Рево Идиатуллин Рево Идиатуллин: «При мне город в Москву отчислял буквально все налоговые сборы, в документах это есть. И нам возвращали хорошо если 15 процентов. И то надо было ездить в Москву и их обратно «пробивать» Фото из личного архива Рево Идиатуллина

«НАДО БЫЛО КАК-ТО «ОСВЕЖИТЬ» ДОЛЖНОСТЬ КАЗАНСКОГО ГРАДОНАЧАЛЬНИКА»

— Я работал вторым секретарем Казанского горкома партии, когда меня вызвал Гумер Исмагилович (Гумер Исмагилович Усманов (1932–2015) — председатель Совета министров Татарской АССР в 1966–1982 годах, первый секретарь Татарского обкома КПСС в 1982–1989 годах — прим. ред.): «Вот пойдешь в Казанский горисполком председателем». Я засомневался: «А как же Александр Иванович (Александр Иванович Бондаренко (1922–1997) — председатель исполнительного комитета Казанского городского Совета народных депутатов с 1965 по 1985 год — прим. ред.)?»

Одна из улиц Казани, в Ново-Савиновском районе, возле парка Победы, носит его имя. Он был казанским градоначальником дольше, чем кто-либо до и после него, — почти 20 лет, и его вклад в развитие города тоже ни с кем не сравнить. Словом, корифей, легенда. Кроме «валовых» его показателей — при нем бурно развивалось жилищное строительство, ввели в эксплуатацию много объектов социального назначения, развивался городской транспорт — у меня на памяти и такой случай, весьма характерный для того времени, который можно считать и за курьез. В определенный момент возникло препятствие со строительством домов в 9 и выше этажей по проспекту Победы и на прилегающих к нему местах. Дело в том, что две организации отказались согласовать этот вопрос — казанский аэропорт и казанский гидрометцентр. Аэропорт ссылался на безопасность полетов, хотя со старого аэропорта самолеты уже практически не летали, а метеорологи уперлись из-за того, что высотные дома вроде бы «изменят розу ветров». По предложению Бондаренко аэропорту выделили земельный участок, чтобы они могли себе дом построить, а метеорологам построили новый офис, а то они сидели в старом страшненьком двухэтажном здании из деревянного сруба. Согласования были получены, строительство пошло, а в то, что в этих местах мы сейчас имеем, даже не верится…

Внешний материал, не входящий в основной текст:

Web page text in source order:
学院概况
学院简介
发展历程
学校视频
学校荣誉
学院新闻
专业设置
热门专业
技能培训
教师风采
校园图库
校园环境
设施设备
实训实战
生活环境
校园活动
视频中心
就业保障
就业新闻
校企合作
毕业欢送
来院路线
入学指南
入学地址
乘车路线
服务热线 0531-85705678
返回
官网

— Так как же решился кадровый вопрос с вами и с Бондаренко?

— Усманов сказал так: «Найдем ему работу». Вот тогда я, набравшись наглости, Гумера Исмагиловича и спросил: «А можно его оставить в горисполкоме?» «Кем?» — «Ну хотя бы первым замом». А первым замом был Насыров тогда. Насырова немножко подвинули, он не обиделся, понял. Бондаренко дал согласие. И я за ним ходил по пятам. В Москву ехать — я Александра Ивановича обязательно с собой беру, потому что у меня там ни связей, ни знакомств. А он колосс. Года два, наверное, мы с ним работали душа в душу. Он ни в чем не отказывал, хотя вроде мог и обидеться. А с другой стороны — на меня-то что обижаться?

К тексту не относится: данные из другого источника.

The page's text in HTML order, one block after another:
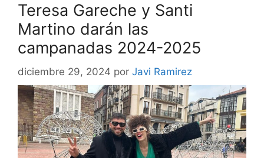
Teresa Gareche y Santi
Martino darán las
campanadas 2024-2025
diciembre 29, 2024 por Javi Ramirez
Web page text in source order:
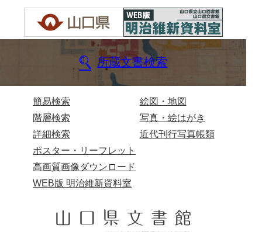
所蔵文書検索
簡易検索
階層検索
詳細検索
絵図・地図
写真・絵はがき
近代刊行写真帳類
ポスター・リーフレット
高画質画像ダウンロード
WEB版 明治維新資料室
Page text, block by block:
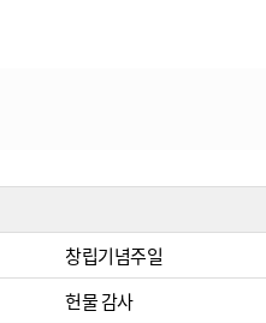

Александр Бондаренко «Александр Бондаренко был казанским градоначальником почти 20 лет, и его вклад в развитие города тоже ни с кем не сравнить. Словом, корифей, легенда» Фото из личного архива Рево Идиатуллина

— А Александр Иванович просто на пенсию собрался, по возрасту, или были какие-то другие причины его ухода?

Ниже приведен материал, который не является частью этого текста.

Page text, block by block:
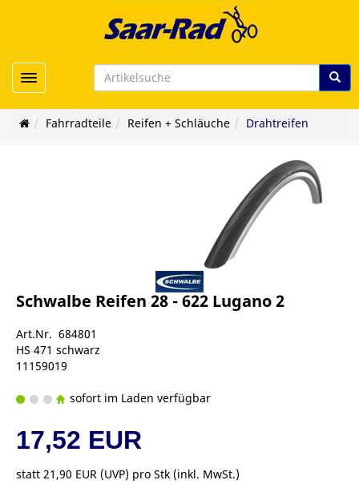
Toggle navigation
Fahrradteile Reifen + Schläuche Drahtreifen
Schwalbe Reifen 28 - 622 Lugano 2
Art.Nr. 684801
HS 471 schwarz
11159019
sofort im Laden verfügbar
17,52 EUR
statt 21,90 EUR (UVP) pro Stk (inkl. MwSt.)

— Были причины. Накопились, видимо, негативные материалы, надо было как-то уже «освежить» эту должность. Хотя такое «освежение», когда вопрос о казанском метро стоял очень серьезно, было, скажем так, несколько несвоевременным, ведь Александр Иванович начинал железнодорожником. Он разбирался в этих вопросах. Метро ведь раньше относилось к железнодорожному министерству, так что наше метро проектировал Горьковский институт («Горьковметропроект» — филиал государственного проектно-изыскательского института по строительству метрополитена и транспортных сооружений «Метрогипротранс» — прим. ред.), который подчинялся МПС. Он первый раз меня туда свозил, а потом я уже самостоятельно начал дальше продвигать это технико-экономическое обоснование через Госплан СССР. А что такое это технико-экономическое обоснование? Это деньги. На проектирование, на исследования. В Госплане были настроены очень отрицательно по отношению к казанскому метро. Тому было много причин, но вот одну как-то особо старались не афишировать.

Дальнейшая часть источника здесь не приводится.